In the most cooperative political climate, a president’s budget filing is greeted as suitable fodder for Capitol Hill fireplaces. The document President Obama files next Monday, working off a $3 trillion-plus deficit-reduction blueprint released last year, may not meet even that standard.

Obama will likely press ahead on his election-year themes: clean-energy spending, reinforcement of his crackdown on Wall Street, and higher taxes on the wealthy as part of his economic-fairness argument. The document is expected to call for $487 billion in defense spending cuts and $580 billion from domestic spending over the next 10 years, including a $248 billion Medicare reduction.

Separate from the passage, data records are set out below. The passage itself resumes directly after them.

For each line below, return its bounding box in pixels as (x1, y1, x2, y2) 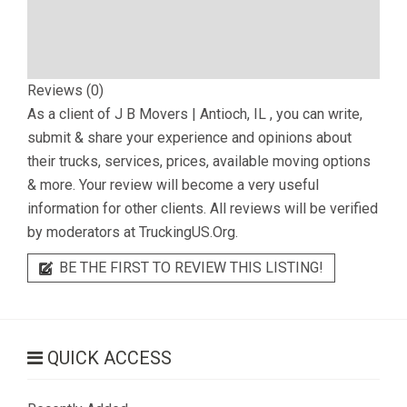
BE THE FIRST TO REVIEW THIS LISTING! (55, 259, 323, 276)
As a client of (27, 105, 114, 123)
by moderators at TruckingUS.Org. (27, 223, 238, 241)
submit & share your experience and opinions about (27, 129, 352, 146)
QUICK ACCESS (43, 347, 172, 369)
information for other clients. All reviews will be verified (27, 200, 378, 217)
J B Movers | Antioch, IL (114, 105, 270, 123)
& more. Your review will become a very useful (27, 176, 319, 194)
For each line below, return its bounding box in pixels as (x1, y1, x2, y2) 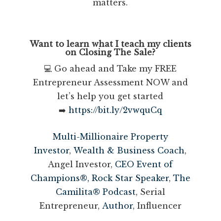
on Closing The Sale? (65, 47, 156, 57)
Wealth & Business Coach (74, 145, 185, 155)
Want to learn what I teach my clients (29, 38, 191, 49)
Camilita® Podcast (55, 186, 136, 197)
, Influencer (132, 200, 182, 211)
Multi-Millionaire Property (52, 131, 168, 142)
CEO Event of (115, 159, 173, 169)
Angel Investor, (48, 159, 115, 169)
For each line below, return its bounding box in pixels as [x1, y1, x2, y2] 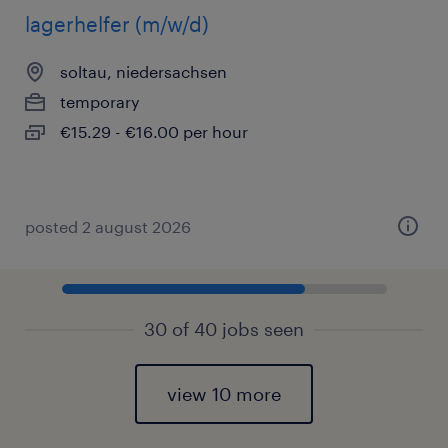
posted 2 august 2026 [25, 217, 191, 236]
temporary [60, 92, 140, 111]
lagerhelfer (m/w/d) [25, 12, 209, 36]
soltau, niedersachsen [60, 62, 227, 81]
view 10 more [167, 383, 281, 405]
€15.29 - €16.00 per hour [60, 122, 248, 141]
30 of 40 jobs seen [144, 318, 304, 340]
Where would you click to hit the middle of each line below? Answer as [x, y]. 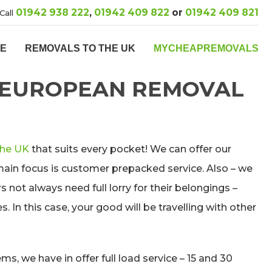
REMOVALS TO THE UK [80, 48]
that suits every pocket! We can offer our [130, 149]
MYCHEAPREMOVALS [206, 48]
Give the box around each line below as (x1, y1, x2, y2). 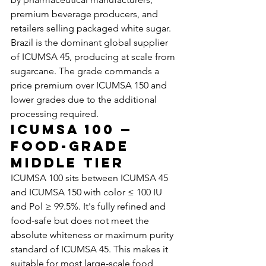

The plan will probably contain the so-called Buffett Rule, a 30 percent income tax on people earning more than $1 million, and corporate tax-reform proposals. There likely will be tax cuts for firms to shift manufacturing jobs back stateside, and elevated tax incentives for advanced manufacturers already operating domestically.

The president also wants to divert half the anticipated $550 billion in 10-year savings from wound-down wars in Afghanistan and Iraq to infrastructure spending.

But don’t get too caught up in the numbers. The spending blueprint isn’t going far. Senate Majority Leader Harry Reid, D-Nev., has already cashiered the necessity for the Senate to vote on a budget resolution this year, citing last summer’s debt-ceiling deal, which has set spending caps for fiscal 2013.

“We do not need to bring a budget to the floor this year — it’s done, we don’t need to do it,” Reid told reporters last Friday.